Second Wind
Text By Mayumi Kitano




 フジテレビに「あいのり」という番組がある。
 ピンク色のワゴン車に7人ほどの男女が乗り、外国を旅しながらメンバーのうちから彼氏・彼女を見つけようという企画で、「恋愛バラエティ」とのサブタイトルが付けられている。

 それに、元ボクサーの青年が出ていた。

 「ボクサー」という、そのまんまのニックネームで呼ばれていた彼は、アマチュアで34戦28勝23KOの戦績を残し、プロでも日本ランキング3位にまで上り詰めたものの、タイトル挑戦を前に心臓弁膜症のためボクシング人生を断たれた、と紹介されていた。

 旅の途中で酒に酔い「俺はまだやれる。負けるくらいなら死んでやる」と泣きわめき、暴れる姿が画面に映し出された。ペットボトルから水を口に注ぎ入れると「ボクサー」は、それを勢いよく吐き出し、呻くように「マウスピース…」とつぶやいて地面に倒れ込んだ。

 高校生のときから、夢に向かってボクシングに打ち込んできたという。それを、ある日突然とりあげられた彼の気持ちは、どんなだっただろう。毎日毎日、来る日も来る日も練習に通い、痛い思いをすることも、試合に負けて泣いたこともあったろう。それでも続けてきたボクシングだ。

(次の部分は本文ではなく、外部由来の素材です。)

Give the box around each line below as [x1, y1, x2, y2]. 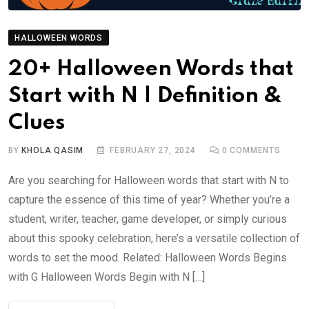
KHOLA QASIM [21, 146, 84, 156]
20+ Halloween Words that [8, 59, 294, 81]
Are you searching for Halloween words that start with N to [8, 174, 289, 188]
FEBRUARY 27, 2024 [110, 146, 196, 156]
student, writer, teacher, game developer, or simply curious [8, 212, 287, 226]
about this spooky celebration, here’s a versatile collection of [8, 232, 300, 246]
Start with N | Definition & [8, 86, 282, 108]
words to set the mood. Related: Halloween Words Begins [8, 251, 287, 265]
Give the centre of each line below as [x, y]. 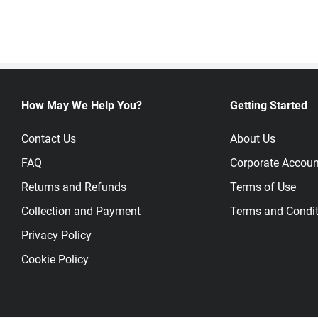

 20歳を過ぎ、社会人になってからジム通いを始め、拳のケガのためわずか5戦で現役を退いた友人・ヤマザキも、ラストバウトから5年近くが経とうとしている今もなお、夢を中途で断たれたことへの未練を引きずっている。

 多くのボクサーは、ボクシングを辞めたから「ハイ、次」とは簡単に切り換えられないようだ。

 あるボクシング関係者が「ケガでリングを去る人は、ある意味、幸せかもしれないよ。辞める理由があるんだから」と言ったことがあった。

 たしかに、ボクシングは辞めることが非常に難しい競技だとよく聞く。なかなか引退を決意することができず、引退宣言を翻して戻ってくるケースも少なくない。

 そうして現役生活を続けることが必ずしもハッピーエンドに結びつくとは限らないことを考えれば、その関係者が言うことも理解できなくはない。

 でも、本当にそうだろうか。

 もうずいぶん長いこと見続けている選手から聞いた話だが、ある日、仲間と「俺たち、中途半端な力だから辞められないのかもしれないね」と語り合ったことがあったという。日本ランキングに入ったり出たりを繰り返している、現役のA級ボクサーたちである。

 彼らがチャンピオンになったり、脚光を浴びたりすることは、この先も、もしかしたらないかもしれない。

 それでも彼らは、キツい練習に毎日通い、苦しい減量をして、リングに上がり続けるだろう。

 大義名分を与えられ、リングを去った(あるいは去らざるを得なかった)元ボクサーと、迷ったり葛藤しながらグローブを壁に掛けられないボクサーたち。

 果して、どちらが幸福なのだろう。

 私にはまったく見当もつかない。

 ただひとつ、彼らが第2の人生を歩み出すとき、ハンデを抱えることになるような事故がリング上で起こらないことを祈るのみである。